Hezbollah vs. ISIS. vs. Israel
Jonathan Spyer/The Jerusalem Post/December 12, 2016'
http://www.meforum.org/6418/hezbollah-vs-isis-vs-israel
Some of the world's deadlies non-state military forces are deployed close to Israel's border with Syria.
Two incidents in recent weeks showcase the complexity of the challenges facing Israel on its northern front.
In the first, an air strike killed four members of the Islamic State-affiliated Khalid Ibn al-Walid Army after a patrol of the Golani reconnaissance unit in the southern Golan Heights was targeted by the organization. Israeli aircraft then targeted a facility used by the group in the Wadi Sirhan area.
In the second incident, according to regional media reports, Israeli aircraft operating from Lebanese airspace fired Popeye missiles at targets in the Sabboura area, 8 km. northwest of Damascus.
There were no casualties, according to SANA, the official Syrian news agency.
London-based Arabic newspaper Rai al-Youm reported that the Israeli strike was targeting a Hezbollah-bound weapons convoy. The paper also reported that Israeli aircraft carried out a second strike on a facility of Syria's 4th Armored Division, near Damascus.
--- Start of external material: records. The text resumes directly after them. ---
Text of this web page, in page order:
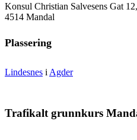
Konsul Christian Salvesens Gat 12,
4514 Mandal
Plassering
Lindesnes i Agder
Trafikalt grunnkurs
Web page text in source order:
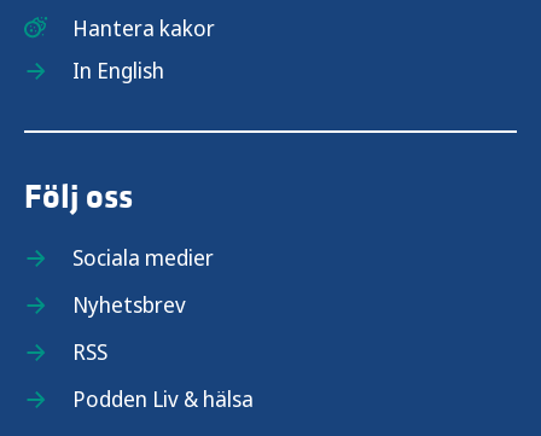
Hantera kakor
In English
Följ oss
Sociala medier
Nyhetsbrev
RSS
Podden Liv & hälsa
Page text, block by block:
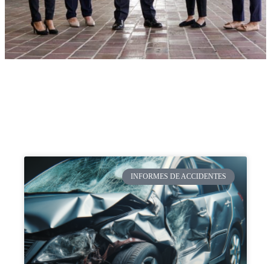
INFORMES DE ACCIDENTES

Israel neither confirmed nor denied the second incident. But on a number of occasions over the last four years of war in Syria, Israel has used its ability to operate in the skies over Syria to prevent weapons transfers to Hezbollah in Lebanon from the Syrian regime. It is possible that this incident was the latest act in this effort.
A brutal Khalid Ibn al-Walid Army execution earlier this year.
These two events are of tactical importance only. Neither is likely at this stage to lead to broader engagements, but they reflect a reality in which some of the world's most powerful non-state military organizations are deployed close to Israel's border with Syria, making war against one another while planning and organizing for a future war against the Jewish state.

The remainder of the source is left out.